I'm starting to think we should either invert the lookup to check for error messages we do care about, or make this a non-failing test (e.g. just print messages that don't watch the whitelist as an informational failure).

We really should only care about the fact the tests pass. What do you think?

munnerz commented 6 years ago

/retest /lgtm /approve

jetstack-ci-bot commented 6 years ago

/test all [submit-queue is verifying that this PR is safe to merge]

wallrj commented 6 years ago

I find it useful to fail on these errors while I'm working on the Cassandra stuff.
It's interesting how often leader election seems to fail.
And since there is only a single navigator controller it suggests that something is wrong with our test cluster.

The second error looks like a bug to me: https://github.com/kubernetes/kubernetes/issues/42701 which is supposed to be fixed. Perhaps it suggests that we need to be using a newer version of client-go?
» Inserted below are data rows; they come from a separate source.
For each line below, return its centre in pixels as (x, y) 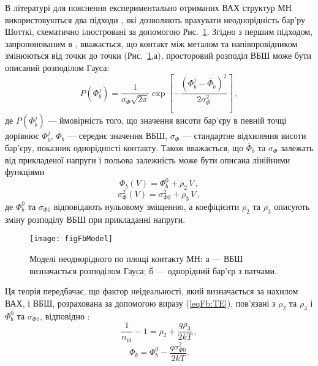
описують (292, 206)
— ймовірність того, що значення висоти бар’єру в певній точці (167, 120)
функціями (25, 172)
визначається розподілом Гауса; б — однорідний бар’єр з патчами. (153, 270)
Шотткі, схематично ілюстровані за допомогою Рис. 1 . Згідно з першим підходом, (159, 32)
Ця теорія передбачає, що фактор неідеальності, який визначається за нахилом (152, 291)
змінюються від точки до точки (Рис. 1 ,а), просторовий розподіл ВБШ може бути (158, 55)
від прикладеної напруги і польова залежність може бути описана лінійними (148, 159)
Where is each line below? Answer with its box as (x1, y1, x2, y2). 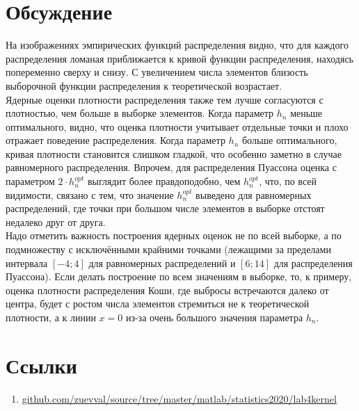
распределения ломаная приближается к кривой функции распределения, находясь (6, 51, 353, 65)
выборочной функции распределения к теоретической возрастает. (6, 78, 282, 92)
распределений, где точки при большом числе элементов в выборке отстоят (6, 201, 325, 216)
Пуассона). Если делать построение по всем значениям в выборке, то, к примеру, (6, 269, 352, 284)
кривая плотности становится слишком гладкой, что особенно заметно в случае (6, 146, 342, 161)
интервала (6, 255, 48, 270)
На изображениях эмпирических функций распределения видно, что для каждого (6, 38, 349, 52)
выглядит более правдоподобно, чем (87, 174, 241, 188)
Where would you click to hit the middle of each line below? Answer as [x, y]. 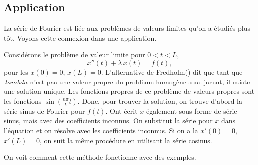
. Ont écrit [122, 111]
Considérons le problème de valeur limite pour [75, 54]
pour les [16, 71]
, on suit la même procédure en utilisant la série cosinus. [126, 140]
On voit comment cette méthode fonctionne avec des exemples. [100, 157]
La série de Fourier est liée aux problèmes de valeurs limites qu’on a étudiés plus [127, 28]
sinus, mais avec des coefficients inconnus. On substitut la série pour [108, 121]
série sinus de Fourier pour [45, 111]

I1114 21:33:00.155] E1114 21:31:46.183817       8 leaderelection.go:258] Failed to update lock: the server was unable to return a response in the time allotted, but may still be processing the request (put endpoints navigator-controller)
I1114 21:33:00.156] E1114 21:31:46.186329       8 event.go:260] Could not construct reference to: '&v1.Endpoints{TypeMeta:v1.TypeMeta{Kind:"", APIVersion:""}, ObjectMeta:v1.ObjectMeta{Name:"", GenerateName:"", Namespace:"", SelfLink:"", UID:"", ResourceVersion:"", Generation:0, CreationTimestamp:v1.Time{Time:time.Time{wall:0x0, ext:0, loc:(*time.Location)(nil)}}, DeletionTimestamp:(*v1.Time)(nil), DeletionGracePeriodSeconds:(*int64)(nil), Labels:map[string]string(nil), Annotations:map[string]string(nil), OwnerReferences:[]v1.OwnerReference(nil), Initializers:(*v1.Initializers)(nil), Finalizers:[]string(nil), ClusterName:""}, Subsets:[]v1.EndpointSubset(nil)}' due to: 'selfLink was empty, can't make reference'. Will not report event: 'Normal' 'LeaderElection' 'nav-e2e-navigator-controller-1608401658-tztrs-external-navigator-controller stopped leading'

https://jetstack-build-infra.appspot.com/build/jetstack-logs/pr-logs/pull/jetstack_navigator/130/navigator-e2e-v1-7/56/

If you prefer to remove the unexpected log error check in master that's fine, but I'll keep it enabled in the feature branch until it gets merged to master.
I don't know how you'd invert the search. We'd need to know up front, all the important errors. How would we have known to look specifically for E1102 12:26:09.653605 1 event.go:200] Server rejected event in https://github.com/jetstack/navigator/issues/95 ?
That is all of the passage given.